Cleveland court reporters

Being involved in video court reporting is a little different than you might think. From video depositions to legal videography, it’s more than just recording the happenings of the case. Video court reporting is a relative new division of the court reporting agency and has grown in popularity due to its successful results. Let’s look a little deeper at video court reporting and what all is involved.
Video court reporting is a sub-specialty of traditional court reporting. As video technology has progressed and grown, it has become a crucial part of the court reporting process. There is so much more involved than just pushing a button on the camera. A lot of training goes into being a legal videographer. Then, once you actually get your foot in the door of the job every single time that a case is about to take place there’s a lot of preparation needed in order to set up and test all the equipment. When video court reporting is present there will likely not be another record keeper in the room so the videographer must ensure that his or her techniques capture everything in the room.

Basic job overview
Legal videographers make use of their cameras and editing equipment in order to capture important events. A video court reporter will specialize in working for law firm’s undergoing projects like recording legal depositions or producing documentaries in order to illustrate facts of the case. While a college degree is not necessary to be a legal videographer you do need to be professional and be able to understand and follow the court regulations for permissible video evidence. Typically, legal videographers are self
employed or independent contractors and run their own business.

Income overview
There is no set yearly salary for an independent contractor and workers are paid her project. However, one statistic show that on average a professional videographer can earn a little over $41,000 a year although legal videographers generally charge between 90 and $125 an hour so their yearly amount depends on how many projects they can procure. Work is not always consistent so income can fluctuate from month to month. It’s very common for a legal videographer to work almost 20 hour days in order to finish up a project. But cases and clients are not always readily available. Smaller cities tend to have less need of a legal video operator while larger cities will be able to generate a lot more work.

Finding work
Finding projects to keep a consistent flow of income can be difficult at times. However, the best way is through word-of-mouth. Legal video court reporters are usually hired by the lawyers so involving yourself in community service or networking programs were lawyers are present is a good idea. Once you have your foot in the door it may be a little easier to get more work, especially if you were good at what you do. Word-of-mouth travels fast among lawyers because they are always looking for someone who is good and trustworthy. If you want to be a successful legal videographer you must constantly be honing your craft and taking classes and training to get better in your chosen field. There are a lot of videographers that lawyers can choose from so you have to learn how to make your work and yourself stand out from the crowd.

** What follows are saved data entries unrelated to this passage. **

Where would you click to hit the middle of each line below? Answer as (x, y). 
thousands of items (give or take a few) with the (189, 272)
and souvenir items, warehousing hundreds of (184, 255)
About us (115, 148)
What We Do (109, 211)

If you are just now starting out as a legal video reporter that you are in luck. Job opportunities are expected to increase in the near future. The profession is expected to expand by 11 percent by 2018 which is not long. If you already have experience in the field then use the next two years to really put yourself out there and become an inspiration for others to follow. This will also help you stand out to companies looking to hire. Don’t let previous experiences discourage you from continuing to look for work. Once you find those projects and start building a client base, it can be a very rewarding line of work and be very profitable as well. Sometimes, it might be beneficial to team up with other legal videographers and use everyone’s strengths to present exceptional work to potential employers. They might not hire you all together but someone may stand out.